*Task directions*
Your copy should match the records below word for word and contain no pictures.

*Dataset*
=-=-=

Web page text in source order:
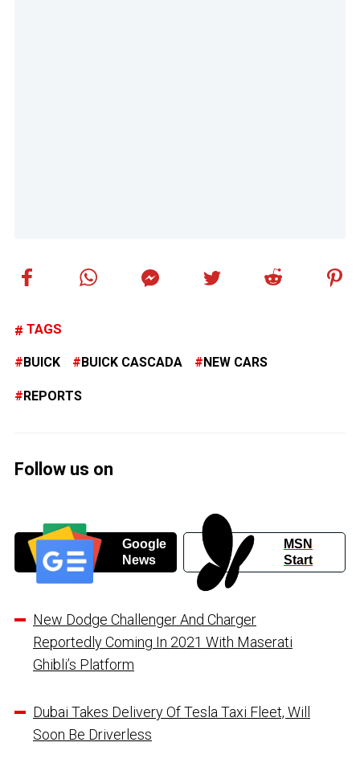
TAGS
BUICK BUICK CASCADA NEW CARS
REPORTS
Follow us on
Google
News
MSN
Start
New Dodge Challenger And Charger
Reportedly Coming In 2021 With Maserati
Ghibli’s Platform
Dubai Takes Delivery Of Tesla Taxi Fleet, Will
Soon Be Driverless
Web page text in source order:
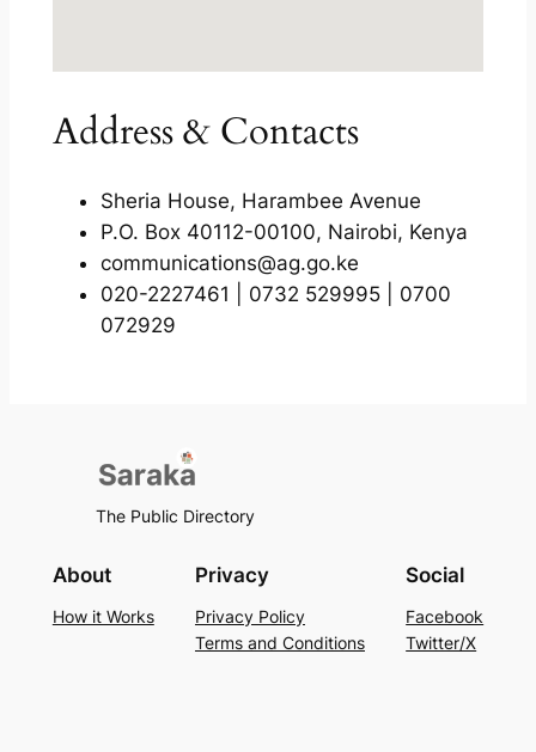
Address & Contacts
Sheria House, Harambee Avenue
P.O. Box 40112-00100, Nairobi, Kenya
communications@ag.go.ke
020-2227461 | 0732 529995 | 0700
072929
The Public Directory
About
How it Works
Privacy
Privacy Policy
Terms and Conditions
Social
Facebook
Twitter/X
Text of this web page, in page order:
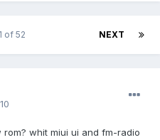
NEXT
of 52
whit miui ui and fm-radio
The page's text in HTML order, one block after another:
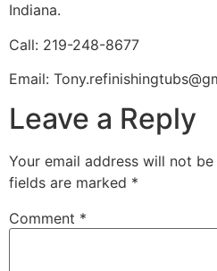
Indiana.
Call: 219-248-8677
Email:
Leave a Reply
Your email address will not be
fields are marked *
Comment *
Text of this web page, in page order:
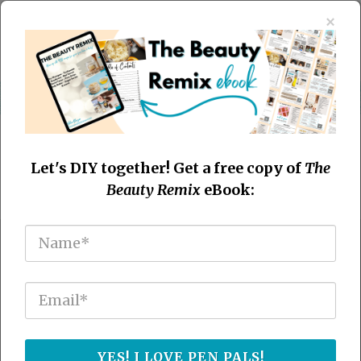
Easy Essential Oil Recipes
You'll Use Everyday
Craft your own natural solutions using
×
Let's DIY together! Get a free copy of The
Beauty Remix eBook:
YES! I LOVE PEN PALS!
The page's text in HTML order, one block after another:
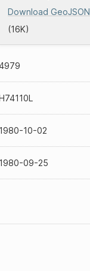
Download GeoJSON
(16K)
1980-10-02
1980-09-25
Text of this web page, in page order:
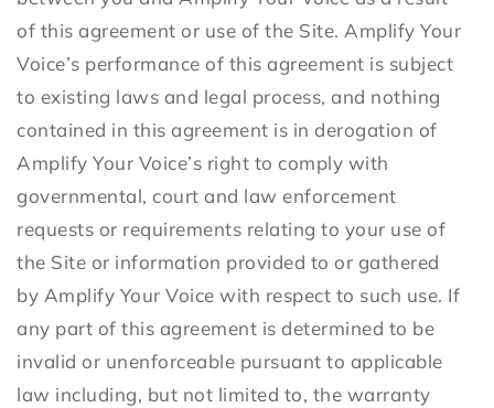
of this agreement or use of the Site. Amplify Your
Voice’s performance of this agreement is subject
to existing laws and legal process, and nothing
contained in this agreement is in derogation of
Amplify Your Voice’s right to comply with
governmental, court and law enforcement
requests or requirements relating to your use of
the Site or information provided to or gathered
by Amplify Your Voice with respect to such use. If
any part of this agreement is determined to be
invalid or unenforceable pursuant to applicable
law including, but not limited to, the warranty
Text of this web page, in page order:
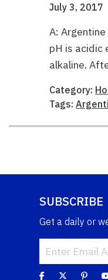
July 3, 2017
A:
pH is acidic
alkaline.
Category:
Tags:
SUBSCRIBE
Get a daily or
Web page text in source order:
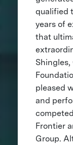
qualified
years of
that
Shingles,
pleased
and
Frontier
Group.
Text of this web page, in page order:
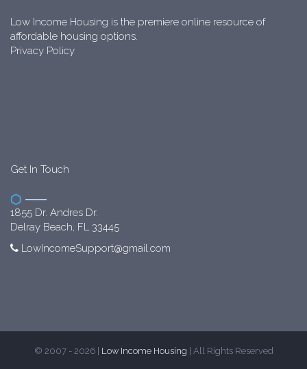
Low Income Housing is the premiere online resource of
affordable housing options.
Privacy Policy
Get In Touch
1855 Dr. Andres Dr.
Delray Beach, FL 33445
LowIncomeSupport@gmail.com
© 2007 - 2026 | Low Income Housing | All Rights Reserved
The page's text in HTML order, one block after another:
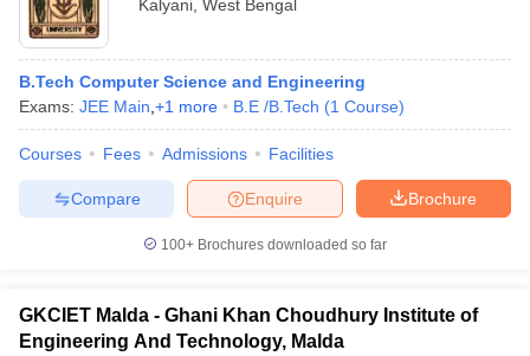
Kalyani West Bengal
B.Tech Computer Science and Engineering
Exams: JEE Main +1 more B.E /B.Tech (1 Course)
Courses Fees Admissions Facilities
Brochure
Enquire
Compare
100+ Brochures downloaded so far
GKCIET Malda - Ghani Khan Choudhury Institute of
Engineering And Technology, Malda
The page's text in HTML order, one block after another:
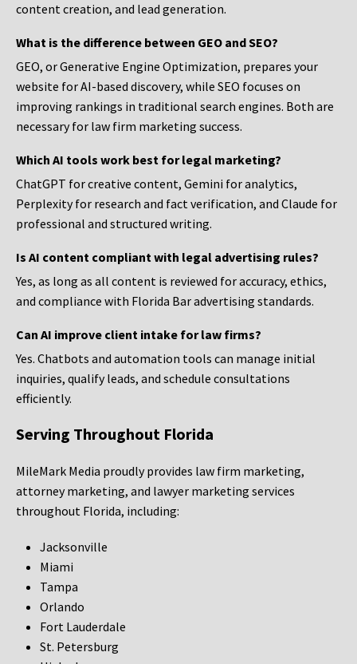
content creation, and lead generation.
What is the difference between GEO and SEO?
GEO, or Generative Engine Optimization, prepares your
website for AI-based discovery, while SEO focuses on
improving rankings in traditional search engines. Both are
necessary for law firm marketing success.
Which AI tools work best for legal marketing?
ChatGPT for creative content, Gemini for analytics,
Perplexity for research and fact verification, and Claude for
professional and structured writing.
Is AI content compliant with legal advertising rules?
Yes, as long as all content is reviewed for accuracy, ethics,
and compliance with Florida Bar advertising standards.
Can AI improve client intake for law firms?
Yes. Chatbots and automation tools can manage initial
inquiries, qualify leads, and schedule consultations
efficiently.
Serving Throughout Florida
MileMark Media proudly provides law firm marketing,
attorney marketing, and lawyer marketing services
throughout Florida, including:
Jacksonville
Miami
Tampa
Orlando
Fort Lauderdale
St. Petersburg
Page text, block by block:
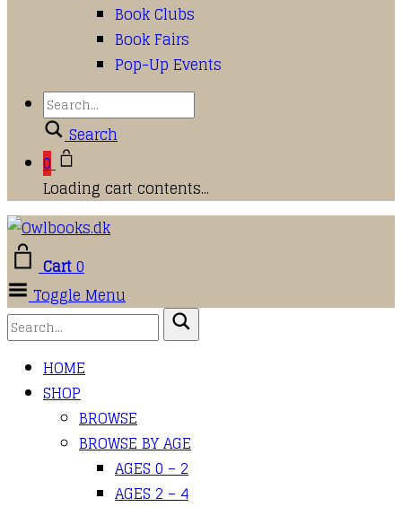
Book Clubs
Book Fairs
Pop-Up Events
Search
0
Loading cart contents...
Cart0
Toggle Menu
HOME
SHOP
BROWSE
BROWSE BY AGE
AGES 0 – 2
AGES 2 – 4
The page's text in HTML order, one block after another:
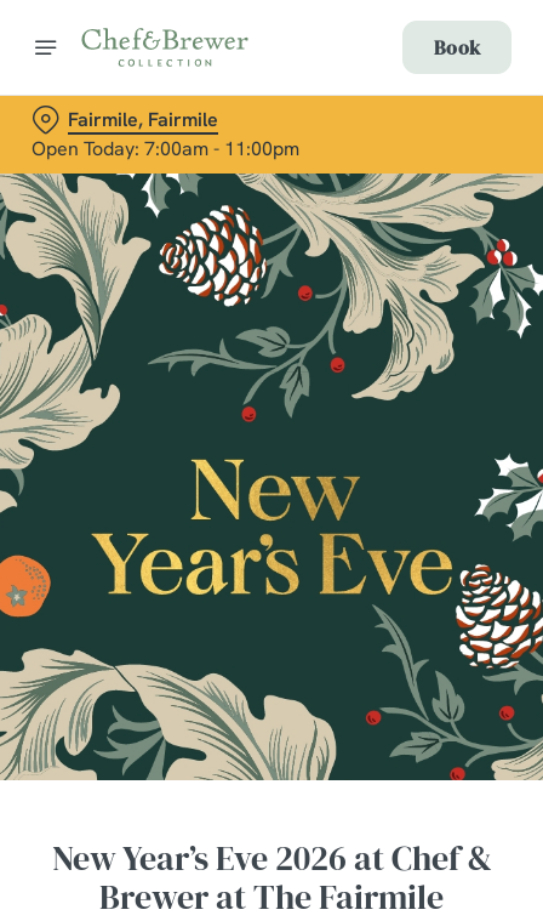
Book
Fairmile, Fairmile
Open Today: 7:00am - 11:00pm
New Year’s Eve 2026 at Chef &
Brewer at The Fairmile
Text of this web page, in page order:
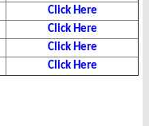
Click Here
Click Here
Click Here
Click Here

=-=-=

*Task result*
Web page text in source order:
TAGS
BUICK BUICK CASCADA NEW CARS
REPORTS
Follow us on
Google
News
MSN
Start
New Dodge Challenger And Charger
Reportedly Coming In 2021 With Maserati
Ghibli’s Platform
Dubai Takes Delivery Of Tesla Taxi Fleet, Will
Soon Be Driverless
Web page text in source order:
Address & Contacts
Sheria House, Harambee Avenue
P.O. Box 40112-00100, Nairobi, Kenya
communications@ag.go.ke
020-2227461 | 0732 529995 | 0700
072929
The Public Directory
About
How it Works
Privacy
Privacy Policy
Terms and Conditions
Social
Facebook
Twitter/X
Text of this web page, in page order:
NEXT
of 52
whit miui ui and fm-radio
The page's text in HTML order, one block after another:
Indiana.
Call: 219-248-8677
Email:
Leave a Reply
Your email address will not be
fields are marked *
Comment *
Text of this web page, in page order:
Easy Essential Oil Recipes
You'll Use Everyday
Craft your own natural solutions using
×
Let's DIY together! Get a free copy of The
Beauty Remix eBook:
YES! I LOVE PEN PALS!
The page's text in HTML order, one block after another:
Download GeoJSON
(16K)
1980-10-02
1980-09-25
Text of this web page, in page order:
of this agreement or use of the Site. Amplify Your
Voice’s performance of this agreement is subject
to existing laws and legal process, and nothing
contained in this agreement is in derogation of
Amplify Your Voice’s right to comply with
governmental, court and law enforcement
requests or requirements relating to your use of
the Site or information provided to or gathered
by Amplify Your Voice with respect to such use. If
any part of this agreement is determined to be
invalid or unenforceable pursuant to applicable
law including, but not limited to, the warranty
Text of this web page, in page order:
July 3, 2017
A:
pH is acidic
alkaline.
Category:
Tags:
SUBSCRIBE
Get a daily or
Web page text in source order:
qualified
years of
that
Shingles,
pleased
and
Frontier
Group.
Text of this web page, in page order:
Low Income Housing is the premiere online resource of
affordable housing options.
Privacy Policy
Get In Touch
1855 Dr. Andres Dr.
Delray Beach, FL 33445
LowIncomeSupport@gmail.com
© 2007 - 2026 | Low Income Housing | All Rights Reserved
The page's text in HTML order, one block after another:
Kalyani West Bengal
B.Tech Computer Science and Engineering
Exams: JEE Main +1 more B.E /B.Tech (1 Course)
Courses Fees Admissions Facilities
Brochure
Enquire
Compare
100+ Brochures downloaded so far
GKCIET Malda - Ghani Khan Choudhury Institute of
Engineering And Technology, Malda
The page's text in HTML order, one block after another:
content creation, and lead generation.
What is the difference between GEO and SEO?
GEO, or Generative Engine Optimization, prepares your
website for AI-based discovery, while SEO focuses on
improving rankings in traditional search engines. Both are
necessary for law firm marketing success.
Which AI tools work best for legal marketing?
ChatGPT for creative content, Gemini for analytics,
Perplexity for research and fact verification, and Claude for
professional and structured writing.
Is AI content compliant with legal advertising rules?
Yes, as long as all content is reviewed for accuracy, ethics,
and compliance with Florida Bar advertising standards.
Can AI improve client intake for law firms?
Yes. Chatbots and automation tools can manage initial
inquiries, qualify leads, and schedule consultations
efficiently.
Serving Throughout Florida
MileMark Media proudly provides law firm marketing,
attorney marketing, and lawyer marketing services
throughout Florida, including:
Jacksonville
Miami
Tampa
Orlando
Fort Lauderdale
St. Petersburg
Page text, block by block:
Book Clubs
Book Fairs
Pop-Up Events
Search
0
Loading cart contents...
Cart0
Toggle Menu
HOME
SHOP
BROWSE
BROWSE BY AGE
AGES 0 – 2
AGES 2 – 4
The page's text in HTML order, one block after another:
Book
Fairmile, Fairmile
Open Today: 7:00am - 11:00pm
New Year’s Eve 2026 at Chef &
Brewer at The Fairmile
Text of this web page, in page order:
Click Here
Click Here
Click Here
Click Here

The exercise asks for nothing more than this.